Massive section of Western Wall and Roman theater uncovered after 1700 years

Lester Mason
October 17, 2017

Archaeologists have uncovered an ancient Roman theatre beneath the Old City of Jerusalem, 150 years after their search began.

So it was with surprise that a team of archeologists looking to date Wilson's Arch-the only visible remnants of the Second Temple period in the Temple Mount complex-stumbled onto what looks like the long-lost Roman theater. "The discovery was a real surprise", said the archaeologists who discovered the historical structure. "We never imagined that such a window would open to us to look into the mystery of Jerusalem's lost theater", said on-site excavators Dr. Joe Uziel, Tehillah Lieberman and Dr.

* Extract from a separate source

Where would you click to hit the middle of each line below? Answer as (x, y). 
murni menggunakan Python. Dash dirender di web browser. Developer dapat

Avi Solomon. Whoever constructed the theater beneath it put a great deal of work into it: It has stone carvings and about 200 seats, the archaeologists said at a press conference today (Oct. 16).

For instance, Josephus Flavius, a first-century Roman-Jewish scholar, wrote about a theater during the Second Temple period (530 A.D. 70). "Alternatively, this may have been a structure known as a bouleuterion - the building where the city council met, in this case the council of the roman colony of Aelia Capitolina - Roman Jerusalem".

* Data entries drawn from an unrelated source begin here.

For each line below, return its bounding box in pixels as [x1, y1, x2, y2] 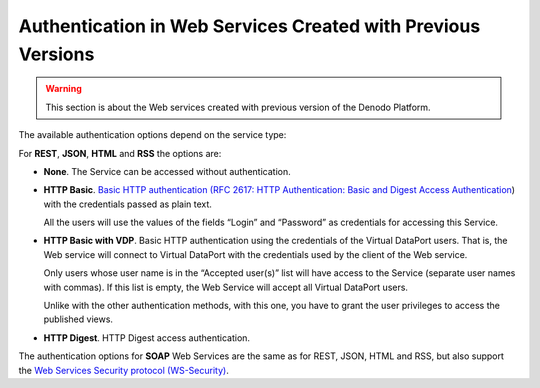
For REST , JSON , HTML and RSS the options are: [18, 147, 222, 159]
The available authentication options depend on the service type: [18, 129, 287, 141]
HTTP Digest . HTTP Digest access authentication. [43, 331, 250, 344]
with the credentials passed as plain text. [43, 198, 212, 210]
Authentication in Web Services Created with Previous [18, 15, 481, 37]
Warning [45, 83, 82, 95]
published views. [43, 313, 114, 325]
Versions [18, 43, 95, 65]

Uziel speculates that the unfinished semi-circular theater may have been meant to serve as a small odeon, a venue for musical or theatric performances, or a bouleuterion, a place of assembly for the colony's municipal officials.

Uziel is able to estimate the age of the structure due to its apparent relationship to the Bar Kokhba revolt, the final of three Jewish-Roman wars, which took place during the second century. This enables conclusions to be drawn at a level of precision that would have been impossible in the past, transforming the study of the findings at Wilson's Arch into pioneering, cutting-edge micro-archaeological research. Exciting - but no match for the ancient theater, said one archaeologist on site.

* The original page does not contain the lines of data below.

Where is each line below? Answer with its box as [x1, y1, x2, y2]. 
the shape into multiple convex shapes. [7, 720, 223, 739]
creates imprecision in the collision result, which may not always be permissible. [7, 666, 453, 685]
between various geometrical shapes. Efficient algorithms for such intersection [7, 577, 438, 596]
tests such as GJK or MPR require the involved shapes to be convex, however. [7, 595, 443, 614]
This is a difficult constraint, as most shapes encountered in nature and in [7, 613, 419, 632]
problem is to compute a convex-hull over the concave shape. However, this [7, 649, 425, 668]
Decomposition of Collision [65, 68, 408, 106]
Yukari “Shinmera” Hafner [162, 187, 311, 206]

"One of the incredible things is that because we're beneath an arch, they would have had the arch to use as their roof", Uziel said. This is not be the first potentially unfinished building from the Roman era to be unearthed in the area, leading researchers to speculate that some event-perhaps anti-Roman revolts-interfered with public construction.

The eight stone courses of the Western Wall unveiled on Monday had been hidden beneath 26 feet of earth and were perfectly preserved after being excavated.

The discoveries were disclosed during a press conference held beneath Wilson's Arch in the Western Wall Tunnels, with the participation of Rabbi Shmuel Rabinowitz, rabbi of the Western Wall, IAA Director-General Israel Hasson and others.